Hands up - who has heard of version control software?
What do you think it does?


What is Version control? 🤔

The management of changes to documents, computer programs, large web sites, and other collections of information.

Examples:

  • Numbering of book editions
  • Wikipedia’s Page history


Where did it come from?

The need for a logical way to organize and control revisions has existed for almost as long as writing has existed, but revision control became much more important, and complicated when the era of computing began

Elements of a Version Control system

  • Changes are usually identified by a number or letter code, termed the “revision number”

  • Each revision is associated with a timestamp and the person making the change.

  • Only changes to a file are recorded rather than saving a whole new copy.

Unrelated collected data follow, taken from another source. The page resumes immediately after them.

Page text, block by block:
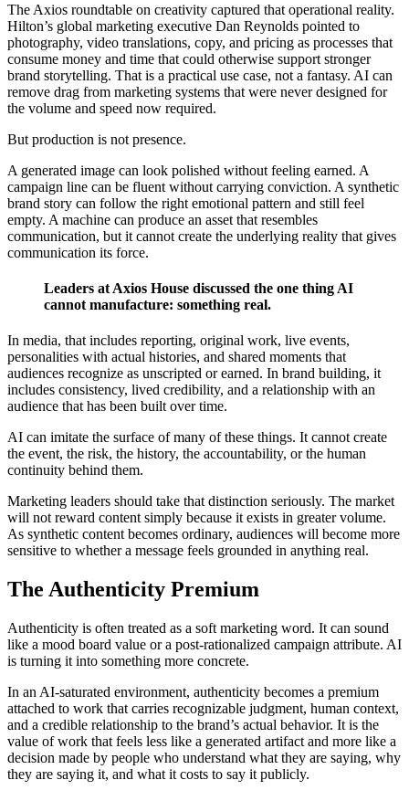
The Axios roundtable on creativity captured that operational reality.
Hilton’s global marketing executive Dan Reynolds pointed to
photography, video translations, copy, and pricing as processes that
consume money and time that could otherwise support stronger
brand storytelling. That is a practical use case, not a fantasy. AI can
remove drag from marketing systems that were never designed for
the volume and speed now required.
But production is not presence.
A generated image can look polished without feeling earned. A
campaign line can be fluent without carrying conviction. A synthetic
brand story can follow the right emotional pattern and still feel
empty. A machine can produce an asset that resembles
communication, but it cannot create the underlying reality that gives
communication its force.
Leaders at Axios House discussed the one thing AI
cannot manufacture: something real.
In media, that includes reporting, original work, live events,
personalities with actual histories, and shared moments that
audiences recognize as unscripted or earned. In brand building, it
includes consistency, lived credibility, and a relationship with an
audience that has been built over time.
AI can imitate the surface of many of these things. It cannot create
the event, the risk, the history, the accountability, or the human
continuity behind them.
Marketing leaders should take that distinction seriously. The market
will not reward content simply because it exists in greater volume.
As synthetic content becomes ordinary, audiences will become more
sensitive to whether a message feels grounded in anything real.
The Authenticity Premium
Authenticity is often treated as a soft marketing word. It can sound
like a mood board value or a post-rationalized campaign attribute. AI
is turning it into something more concrete.
In an AI-saturated environment, authenticity becomes a premium
attached to work that carries recognizable judgment, human context,
and a credible relationship to the brand’s actual behavior. It is the
value of work that feels less like a generated artifact and more like a
decision made by people who understand what they are saying, why
they are saying it, and what it costs to say it publicly.
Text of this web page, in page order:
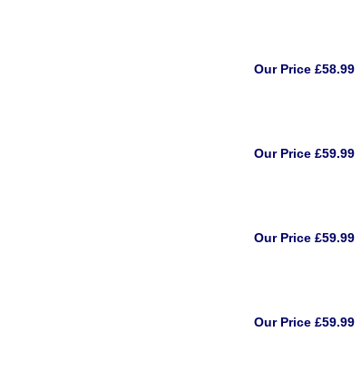
Our Price £58.99
Our Price £59.99
Our Price £59.99
Our Price £59.99

  • Revisions can be compared, restored, and with some types of files, merged.


What is git? 🤔

Open source (free to use) Version control software. Usually accessed via the command line, or a client program.

Where did it come from?

Git development began in 2006 after many developers of the Linux kernel gave up access to BitKeeper (at the time the best but proprietary)

Why use it in research?

Exhibit A

Image: xkcd CC BY-NC 2.5

Exhibit B

Image: “Piled Higher and Deeper” by Jorge Cham www.phdcomics.com

Image: “Piled Higher and Deeper” by Jorge Cham www.phdcomics.com

What is GitHub 🤔

A website that allows you to store your Git repositories online and makes it easy to collaborate with others. They also provide other services like issue (bug) tracking and wikis. Similar services are GitLab and BitBucket.

Why use it in research:

To enable collaboration and track contributions

images: Mozilla Science Lab CC-BY 4.0


Anatomy of GitHub Repo

  • Readme files. Create a README.md file to explain what your project is, and how to install and use it. README.md is the file that is automatically displayed when you open a GitHub repo.

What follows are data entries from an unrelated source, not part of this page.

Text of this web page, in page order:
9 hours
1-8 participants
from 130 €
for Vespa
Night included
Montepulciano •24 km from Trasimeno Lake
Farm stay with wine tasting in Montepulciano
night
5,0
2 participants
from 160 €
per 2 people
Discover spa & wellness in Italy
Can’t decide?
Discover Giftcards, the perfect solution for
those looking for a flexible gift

  • License. Without some sort of licence, the contents of the repository are technically closed. Some allow users of the code to do anything they like with their code - these are known as permissive licences. Examples are the MIT Licence or Apache.

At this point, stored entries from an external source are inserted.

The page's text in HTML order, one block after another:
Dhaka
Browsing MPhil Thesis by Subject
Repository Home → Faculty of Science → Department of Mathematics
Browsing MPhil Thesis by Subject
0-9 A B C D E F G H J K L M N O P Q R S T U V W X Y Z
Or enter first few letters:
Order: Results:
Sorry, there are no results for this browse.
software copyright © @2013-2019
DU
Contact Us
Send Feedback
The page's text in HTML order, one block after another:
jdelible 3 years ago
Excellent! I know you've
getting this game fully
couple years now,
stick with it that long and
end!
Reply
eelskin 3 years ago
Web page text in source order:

  • Contributing guide - make a file called CONTRIBUTING.md and guidelines for contributors so they know what they should do if they want to help you out.

  • Code of Conduct - good projects have codes of conduct to make sure that people are treated well. Github has an Code of Conduct wizard to make it easy to add one.

  • Issues - use GitHub issues to record and discuss tasks.


Git, Github & Rstudio

Before: git only through the terminal

Rstudio & usethis to the rescue!

  • Initialise Rstudio project with Git by just checking a box!

  • visual panel to easily see the status of all your files

  • interactive navigation through file version history

Version Control Demo

How does Git work?

When a local directory becomes initialised with git, a hidden .git folder is added to it.

it’s now called a repository

  • New copies of files you tell git to track will be added to that .git folder.

  • After adding, git will track any modifications to those files

first commit - whole file added

Any file unknown to git will have a yellow ? box next to it.

The first time you commit a file you are adding it to .git, effectively telling it to start tracking the file

second commit - only difference highlighted

The first time you commit a file, only the changes are shown and any file that has uncommited modifications is shown with a blue M

When all changes have been committed, the git panel is clear.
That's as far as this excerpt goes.